▶ **Activity**:
Find every line in the records below that contains the word "Association", and copy each such line.

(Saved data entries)
○ ○ ○

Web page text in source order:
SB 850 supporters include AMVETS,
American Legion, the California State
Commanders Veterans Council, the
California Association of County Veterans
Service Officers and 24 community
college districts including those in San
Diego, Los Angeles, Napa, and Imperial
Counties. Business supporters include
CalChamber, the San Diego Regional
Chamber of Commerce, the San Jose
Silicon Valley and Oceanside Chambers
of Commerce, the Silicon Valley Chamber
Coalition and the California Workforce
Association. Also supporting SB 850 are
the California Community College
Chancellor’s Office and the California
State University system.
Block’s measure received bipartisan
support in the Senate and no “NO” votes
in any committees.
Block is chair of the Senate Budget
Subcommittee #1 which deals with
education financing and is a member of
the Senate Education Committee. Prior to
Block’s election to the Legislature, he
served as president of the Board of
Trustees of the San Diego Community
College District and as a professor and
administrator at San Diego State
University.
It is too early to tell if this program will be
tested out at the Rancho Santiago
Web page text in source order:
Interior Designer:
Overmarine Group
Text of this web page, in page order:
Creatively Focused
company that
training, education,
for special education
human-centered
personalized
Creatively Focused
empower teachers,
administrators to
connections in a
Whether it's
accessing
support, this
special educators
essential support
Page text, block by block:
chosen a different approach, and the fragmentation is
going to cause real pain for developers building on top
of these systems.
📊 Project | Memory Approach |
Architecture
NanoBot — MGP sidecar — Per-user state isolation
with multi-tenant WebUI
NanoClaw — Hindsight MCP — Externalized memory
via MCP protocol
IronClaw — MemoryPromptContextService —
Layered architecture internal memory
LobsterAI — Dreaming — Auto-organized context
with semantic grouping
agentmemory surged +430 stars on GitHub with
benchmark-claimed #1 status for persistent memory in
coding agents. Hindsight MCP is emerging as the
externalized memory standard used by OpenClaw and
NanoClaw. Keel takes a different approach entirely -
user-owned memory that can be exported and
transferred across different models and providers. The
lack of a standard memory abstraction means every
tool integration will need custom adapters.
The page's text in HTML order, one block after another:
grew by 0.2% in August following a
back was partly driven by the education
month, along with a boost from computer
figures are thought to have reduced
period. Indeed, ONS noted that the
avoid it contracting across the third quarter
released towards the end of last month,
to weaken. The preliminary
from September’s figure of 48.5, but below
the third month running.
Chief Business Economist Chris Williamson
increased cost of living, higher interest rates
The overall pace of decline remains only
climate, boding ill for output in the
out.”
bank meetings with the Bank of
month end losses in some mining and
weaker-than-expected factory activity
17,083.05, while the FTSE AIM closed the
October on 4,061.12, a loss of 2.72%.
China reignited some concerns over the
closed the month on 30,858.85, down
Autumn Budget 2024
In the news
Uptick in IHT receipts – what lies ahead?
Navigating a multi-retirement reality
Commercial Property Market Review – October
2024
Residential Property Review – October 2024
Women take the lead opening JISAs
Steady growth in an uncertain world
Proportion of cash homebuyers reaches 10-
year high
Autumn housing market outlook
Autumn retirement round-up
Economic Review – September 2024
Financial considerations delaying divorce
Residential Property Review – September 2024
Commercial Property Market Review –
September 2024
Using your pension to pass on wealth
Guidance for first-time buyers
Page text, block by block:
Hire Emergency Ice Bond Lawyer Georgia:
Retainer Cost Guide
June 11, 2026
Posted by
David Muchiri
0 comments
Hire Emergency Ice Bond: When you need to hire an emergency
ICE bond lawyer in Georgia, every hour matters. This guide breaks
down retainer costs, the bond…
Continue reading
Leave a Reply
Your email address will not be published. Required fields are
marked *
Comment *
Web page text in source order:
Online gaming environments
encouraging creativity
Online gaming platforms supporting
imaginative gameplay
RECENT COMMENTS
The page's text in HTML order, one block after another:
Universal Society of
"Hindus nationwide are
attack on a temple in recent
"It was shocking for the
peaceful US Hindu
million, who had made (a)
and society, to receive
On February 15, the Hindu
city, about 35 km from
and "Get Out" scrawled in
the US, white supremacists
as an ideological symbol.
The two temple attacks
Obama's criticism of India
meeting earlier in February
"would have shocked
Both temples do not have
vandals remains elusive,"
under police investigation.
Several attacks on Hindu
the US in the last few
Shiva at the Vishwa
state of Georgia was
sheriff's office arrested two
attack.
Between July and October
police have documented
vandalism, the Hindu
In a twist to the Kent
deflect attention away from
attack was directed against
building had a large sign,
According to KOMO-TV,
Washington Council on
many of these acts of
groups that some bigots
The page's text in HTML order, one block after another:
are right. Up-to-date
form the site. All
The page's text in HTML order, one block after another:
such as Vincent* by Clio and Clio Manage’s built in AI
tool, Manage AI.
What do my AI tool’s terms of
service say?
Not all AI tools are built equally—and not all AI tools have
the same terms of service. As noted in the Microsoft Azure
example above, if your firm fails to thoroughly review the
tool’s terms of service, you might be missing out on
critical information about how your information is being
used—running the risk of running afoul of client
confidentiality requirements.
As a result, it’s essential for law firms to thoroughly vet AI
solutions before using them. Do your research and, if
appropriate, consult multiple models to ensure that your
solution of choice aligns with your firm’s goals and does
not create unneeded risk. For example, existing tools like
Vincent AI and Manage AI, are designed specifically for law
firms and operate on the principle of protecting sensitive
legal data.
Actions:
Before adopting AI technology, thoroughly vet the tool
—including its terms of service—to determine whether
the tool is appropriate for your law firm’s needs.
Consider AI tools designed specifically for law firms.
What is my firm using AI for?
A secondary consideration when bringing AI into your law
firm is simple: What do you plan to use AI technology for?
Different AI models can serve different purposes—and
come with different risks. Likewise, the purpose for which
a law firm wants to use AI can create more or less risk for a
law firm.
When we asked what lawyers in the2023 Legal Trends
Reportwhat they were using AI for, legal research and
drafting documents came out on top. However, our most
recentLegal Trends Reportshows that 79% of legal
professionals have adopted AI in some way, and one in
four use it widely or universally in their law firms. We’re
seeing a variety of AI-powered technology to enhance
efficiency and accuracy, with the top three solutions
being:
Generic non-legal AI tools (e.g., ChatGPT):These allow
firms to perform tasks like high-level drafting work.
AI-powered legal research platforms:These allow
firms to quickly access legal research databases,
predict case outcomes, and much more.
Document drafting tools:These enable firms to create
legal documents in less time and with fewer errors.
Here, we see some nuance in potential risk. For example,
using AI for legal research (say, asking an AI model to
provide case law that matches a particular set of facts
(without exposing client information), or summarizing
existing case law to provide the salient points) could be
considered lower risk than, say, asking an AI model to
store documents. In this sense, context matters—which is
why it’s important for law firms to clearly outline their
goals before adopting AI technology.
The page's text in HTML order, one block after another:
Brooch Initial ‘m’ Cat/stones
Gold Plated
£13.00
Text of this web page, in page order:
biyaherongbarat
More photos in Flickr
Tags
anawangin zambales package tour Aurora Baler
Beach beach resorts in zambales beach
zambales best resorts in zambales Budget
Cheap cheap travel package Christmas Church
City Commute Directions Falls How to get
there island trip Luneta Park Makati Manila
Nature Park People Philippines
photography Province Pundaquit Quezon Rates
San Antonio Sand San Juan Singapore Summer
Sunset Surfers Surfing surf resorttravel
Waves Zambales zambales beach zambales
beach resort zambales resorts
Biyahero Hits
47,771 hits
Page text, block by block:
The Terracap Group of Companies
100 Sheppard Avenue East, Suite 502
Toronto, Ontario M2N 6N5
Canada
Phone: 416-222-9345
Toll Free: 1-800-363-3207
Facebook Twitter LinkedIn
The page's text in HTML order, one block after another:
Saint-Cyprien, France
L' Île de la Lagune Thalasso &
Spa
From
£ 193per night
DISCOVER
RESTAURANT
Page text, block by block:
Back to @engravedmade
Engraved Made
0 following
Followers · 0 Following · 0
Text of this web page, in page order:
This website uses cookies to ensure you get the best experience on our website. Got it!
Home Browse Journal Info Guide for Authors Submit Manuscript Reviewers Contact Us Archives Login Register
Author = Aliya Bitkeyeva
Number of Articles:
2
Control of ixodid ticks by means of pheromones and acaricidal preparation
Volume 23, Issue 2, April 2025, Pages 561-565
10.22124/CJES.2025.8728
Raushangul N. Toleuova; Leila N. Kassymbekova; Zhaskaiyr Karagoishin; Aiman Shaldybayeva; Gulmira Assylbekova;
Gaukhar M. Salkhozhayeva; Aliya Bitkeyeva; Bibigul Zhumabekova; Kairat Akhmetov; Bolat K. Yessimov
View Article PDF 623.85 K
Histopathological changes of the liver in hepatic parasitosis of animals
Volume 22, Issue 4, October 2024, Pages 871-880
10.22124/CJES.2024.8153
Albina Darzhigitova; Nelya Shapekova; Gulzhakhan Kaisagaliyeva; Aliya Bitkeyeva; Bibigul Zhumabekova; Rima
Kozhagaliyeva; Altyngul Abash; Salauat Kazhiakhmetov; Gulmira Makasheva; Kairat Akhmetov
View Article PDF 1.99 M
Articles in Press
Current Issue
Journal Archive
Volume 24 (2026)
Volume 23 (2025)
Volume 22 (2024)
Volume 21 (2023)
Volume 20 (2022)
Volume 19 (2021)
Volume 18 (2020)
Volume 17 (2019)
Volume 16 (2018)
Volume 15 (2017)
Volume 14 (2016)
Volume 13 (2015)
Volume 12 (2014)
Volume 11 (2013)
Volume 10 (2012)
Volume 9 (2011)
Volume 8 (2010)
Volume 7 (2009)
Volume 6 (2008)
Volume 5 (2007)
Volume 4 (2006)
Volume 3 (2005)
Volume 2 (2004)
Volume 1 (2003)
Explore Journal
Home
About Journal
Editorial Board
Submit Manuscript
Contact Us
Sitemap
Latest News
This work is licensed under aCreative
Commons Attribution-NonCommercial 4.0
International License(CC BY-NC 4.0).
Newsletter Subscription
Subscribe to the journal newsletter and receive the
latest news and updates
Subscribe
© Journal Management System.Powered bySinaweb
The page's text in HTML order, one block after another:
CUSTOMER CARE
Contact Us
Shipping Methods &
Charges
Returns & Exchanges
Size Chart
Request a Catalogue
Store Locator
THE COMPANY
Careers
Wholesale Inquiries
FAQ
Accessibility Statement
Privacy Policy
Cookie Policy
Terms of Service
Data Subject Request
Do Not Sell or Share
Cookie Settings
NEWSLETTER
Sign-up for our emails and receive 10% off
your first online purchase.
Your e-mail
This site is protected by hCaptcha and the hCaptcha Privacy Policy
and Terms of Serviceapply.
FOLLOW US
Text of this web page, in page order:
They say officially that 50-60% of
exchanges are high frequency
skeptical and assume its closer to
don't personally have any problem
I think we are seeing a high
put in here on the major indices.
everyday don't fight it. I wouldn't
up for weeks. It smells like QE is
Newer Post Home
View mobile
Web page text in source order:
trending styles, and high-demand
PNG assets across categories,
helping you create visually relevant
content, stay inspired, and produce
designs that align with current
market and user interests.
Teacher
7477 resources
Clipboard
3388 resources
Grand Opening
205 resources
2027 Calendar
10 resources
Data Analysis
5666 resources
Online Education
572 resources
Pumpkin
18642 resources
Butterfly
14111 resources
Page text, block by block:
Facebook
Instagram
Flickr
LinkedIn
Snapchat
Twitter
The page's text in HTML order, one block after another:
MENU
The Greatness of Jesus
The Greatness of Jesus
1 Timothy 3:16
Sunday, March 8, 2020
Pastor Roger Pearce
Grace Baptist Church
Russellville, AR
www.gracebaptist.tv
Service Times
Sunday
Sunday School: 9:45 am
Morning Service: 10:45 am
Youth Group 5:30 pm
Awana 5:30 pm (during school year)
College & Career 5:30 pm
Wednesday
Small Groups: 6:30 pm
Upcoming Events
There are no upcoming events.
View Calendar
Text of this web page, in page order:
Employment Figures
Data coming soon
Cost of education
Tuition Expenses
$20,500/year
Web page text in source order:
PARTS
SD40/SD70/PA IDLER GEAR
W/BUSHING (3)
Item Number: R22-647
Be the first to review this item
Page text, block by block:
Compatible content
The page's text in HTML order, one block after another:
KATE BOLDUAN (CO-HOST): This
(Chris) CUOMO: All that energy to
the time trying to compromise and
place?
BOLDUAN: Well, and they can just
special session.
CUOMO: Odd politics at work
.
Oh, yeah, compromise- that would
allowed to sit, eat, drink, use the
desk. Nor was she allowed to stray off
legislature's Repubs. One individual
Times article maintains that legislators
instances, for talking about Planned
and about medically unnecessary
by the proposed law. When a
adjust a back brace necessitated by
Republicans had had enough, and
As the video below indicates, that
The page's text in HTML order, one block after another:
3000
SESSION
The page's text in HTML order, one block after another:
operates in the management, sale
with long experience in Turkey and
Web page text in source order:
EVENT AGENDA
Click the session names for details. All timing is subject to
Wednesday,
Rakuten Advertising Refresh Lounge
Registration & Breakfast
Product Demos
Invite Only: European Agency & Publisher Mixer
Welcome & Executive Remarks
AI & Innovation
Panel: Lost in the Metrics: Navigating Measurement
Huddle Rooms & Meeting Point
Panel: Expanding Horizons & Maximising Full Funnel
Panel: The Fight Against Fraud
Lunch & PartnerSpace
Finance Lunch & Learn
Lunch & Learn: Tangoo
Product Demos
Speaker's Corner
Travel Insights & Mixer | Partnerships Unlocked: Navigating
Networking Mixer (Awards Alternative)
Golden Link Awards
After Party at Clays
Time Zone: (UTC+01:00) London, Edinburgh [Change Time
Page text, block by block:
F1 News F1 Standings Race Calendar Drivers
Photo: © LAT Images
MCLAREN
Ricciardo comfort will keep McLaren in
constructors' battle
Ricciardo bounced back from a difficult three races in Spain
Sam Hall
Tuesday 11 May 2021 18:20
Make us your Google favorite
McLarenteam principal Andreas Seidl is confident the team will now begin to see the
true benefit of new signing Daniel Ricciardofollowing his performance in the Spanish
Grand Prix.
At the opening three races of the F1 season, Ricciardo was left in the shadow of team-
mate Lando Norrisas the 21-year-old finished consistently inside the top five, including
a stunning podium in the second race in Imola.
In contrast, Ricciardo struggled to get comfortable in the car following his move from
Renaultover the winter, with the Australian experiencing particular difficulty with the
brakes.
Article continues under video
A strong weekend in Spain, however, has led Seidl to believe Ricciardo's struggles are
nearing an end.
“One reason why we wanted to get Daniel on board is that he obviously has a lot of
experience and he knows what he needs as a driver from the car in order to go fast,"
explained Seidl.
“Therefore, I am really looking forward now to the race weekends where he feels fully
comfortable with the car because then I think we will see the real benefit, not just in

○ ○ ○

▶ **Task result**:
California Association of County Veterans
Association. Also supporting SB 850 are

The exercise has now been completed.